Objective Evaluation of Efficacy of Decortication in Chronic Pleural Empyema in Adult Patients

Abstract
Background: Chronic pleural empyema (CPE) is the last phase of the triphasic process of pleural empyema development. Lung decortication is the corner stone in management of chronic empyema. This study aimed to objectively evaluate the efficacy of conventional decortication operation in chronic pleural empyema in adult patients. Also to prove that decortication of variable sizes of chronic empyema thoracis lesions is followed by improvement considering respiratory impairment. Methods: This prospective clinical study was conducted on 103 patients undergoing elective lung decortication operation for management of chronic empyema. All patients were subjected to the history taking, general examination, chest examination, computed tomography (CT), pulmonary function test and arterial blood gases. Postoperative evaluation was done in outpatient clinic 6 months post operatively including: Full clinical examination, investigations (acute phase reactants, CT chest, PFT and arterial blood gases. Results: Total leucocytic count, ESR 1st hour, ESR 2nd hour and CRP were significantly decreased in post than pre. FEV1 and FVC were significantly increased in post than pre (P <0.001). FEV1 / FVC Ratio was significantly decreased in post than pre (P <0.001).
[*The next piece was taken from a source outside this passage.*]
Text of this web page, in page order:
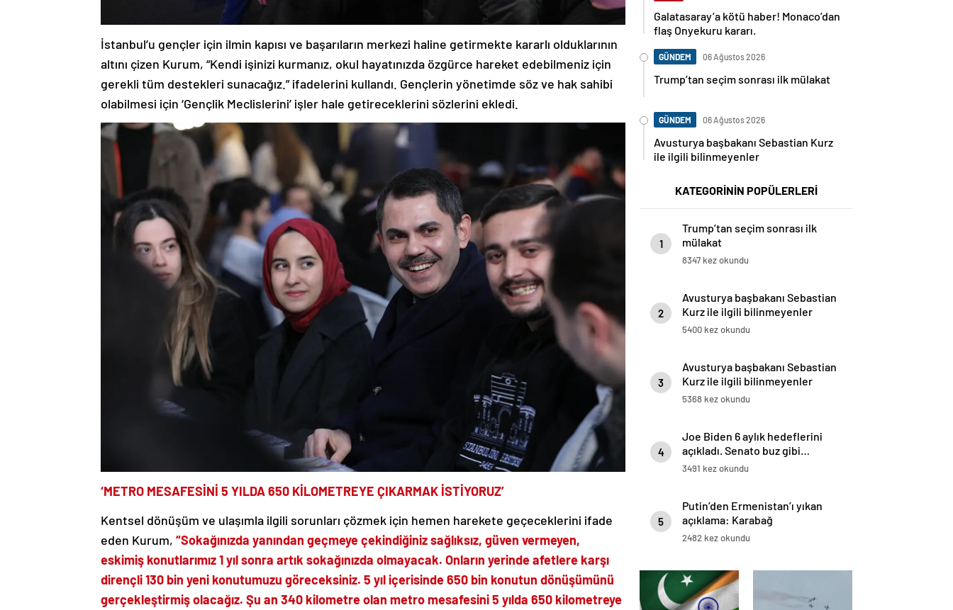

Transverse and antero-posterior diameters of affected hemithorax were significantly increased in post than pre (P <0.001, 0.019 respectively). Transverse and antero-posterior diameters of normal hemithorax were insignificantly different between post and pre. PaO2 and SpO2 were significantly increased in post than pre (P <0.001). PaCO2 was significantly decreased in post than pre (P <0.001). Conclusions: The improvement in the lung function, arterial blood gases, transverse and antero-posterior diameter of affected and normal hemithorax was proposed to have resulted from the decortication in chronic empyema thoracis. Decortication of variable sizes of chronic pleural empyema lesions is followed by objective improvement considering respiratory impairment.